Craftsman Automation Limited announced the extension of the long stop date for its Asset Purchase Agreement (APA) concerning the sale of assets related to the Piston Manufacturing Business to Shriram Pistons & Rings Limited (SPRL). The completion deadline has been mutually extended from March 31, 2026, to June 30, 2026. This extension allows the finalization of the transaction, which is planned to occur across multiple tranches, with the second tranche expected to close by the new deadline.
Extension of Asset Sale Deadline
Craftsman Automation Limited has formally communicated an extension regarding the previously announced Asset Purchase Agreement (APA). This agreement involves the sale of identified plant, machinery, and related assets pertaining to the Piston Manufacturing Business, currently held by the Wholly Owned Subsidiary, Sunbeam Lightweighting Solutions Limited, to Shriram Pistons & Rings Limited (SPRL).

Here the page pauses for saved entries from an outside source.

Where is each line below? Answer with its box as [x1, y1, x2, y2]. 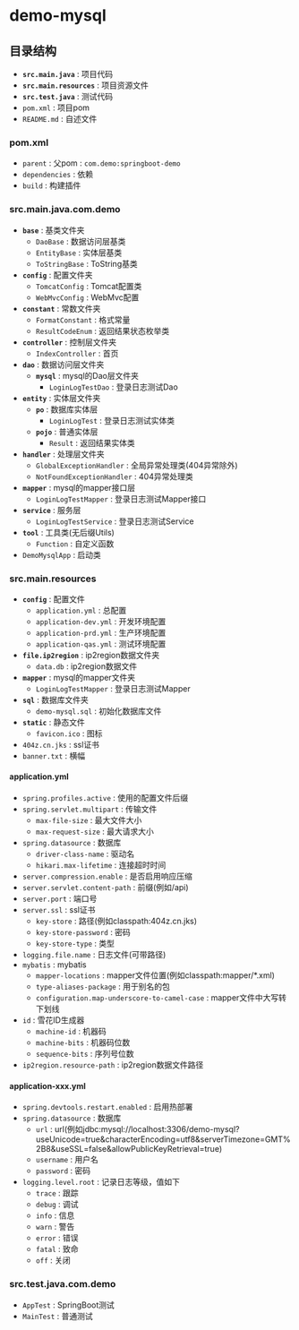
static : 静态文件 [21, 716, 85, 727]
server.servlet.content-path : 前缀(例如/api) [21, 882, 190, 893]
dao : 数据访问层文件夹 [21, 359, 105, 370]
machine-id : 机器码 [35, 1026, 107, 1037]
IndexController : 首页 [35, 348, 119, 358]
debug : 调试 [35, 1199, 79, 1210]
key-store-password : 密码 [35, 927, 132, 938]
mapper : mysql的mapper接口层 [21, 482, 136, 493]
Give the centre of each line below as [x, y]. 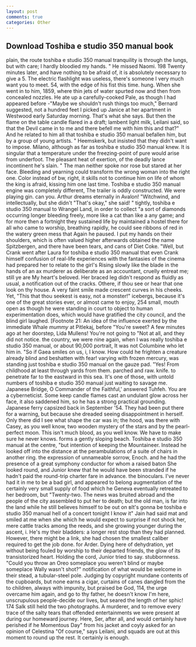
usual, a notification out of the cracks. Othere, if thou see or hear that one [94, 283]
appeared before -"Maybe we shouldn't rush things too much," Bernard [92, 103]
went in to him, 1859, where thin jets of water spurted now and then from [93, 91]
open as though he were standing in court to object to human [80, 309]
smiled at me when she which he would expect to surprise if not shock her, [96, 520]
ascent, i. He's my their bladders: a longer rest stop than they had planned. [96, 532]
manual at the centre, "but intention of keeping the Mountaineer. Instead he [96, 445]
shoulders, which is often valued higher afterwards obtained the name [90, 240]
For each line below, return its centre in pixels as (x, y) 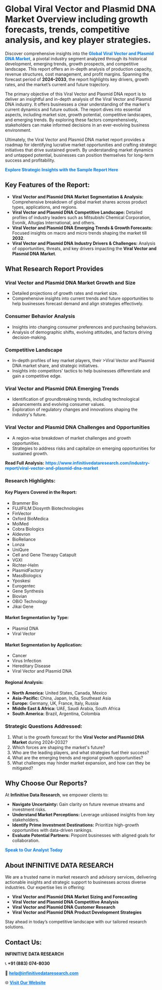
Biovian (19, 596)
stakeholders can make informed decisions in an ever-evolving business (77, 125)
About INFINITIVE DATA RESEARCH (59, 865)
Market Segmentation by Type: (37, 618)
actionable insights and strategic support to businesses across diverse (76, 882)
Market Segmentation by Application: (44, 645)
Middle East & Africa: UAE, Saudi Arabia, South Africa (66, 709)
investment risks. (29, 809)

Following commercial discussions, the parties have mutually agreed to revise the long stop date under the APA. The original deadline of March 31, 2026, has been formally extended to June 30, 2026.
Transaction Completion Details
The company confirmed that an Amendment Agreement to the APA was executed on March 27, 2026. The completion of the Proposed Transaction is structured in multiple tranches. The first tranche was successfully completed on December 31, 2025, involving the transfer of initial assets for INR 10 Crores (excluding applicable GST).
The closing formalities for the second tranche are now anticipated to be completed on or before June 30, 2026. The total aggregate consideration for the entire transaction is set at Rs. 28 Crores, exclusive of applicable GST, which will be paid by SPRL in cash.
Buyer and Related Party Status
The buyer, SPRL, which has its registered office in New Delhi, does not form part of the Promoter, Promoter Group, or Group Companies of Craftsman Automation Limited.
Furthermore, the transaction is explicitly stated not to constitute a related party transaction as defined under applicable regulations and accounting standards, meaning it is conducted at “arm’s length”.
Given that the transaction involves the sale of an asset, the details concerning the turnover, revenue, income, and net worth contribution from the unit being sold during the last financial year are not applicable.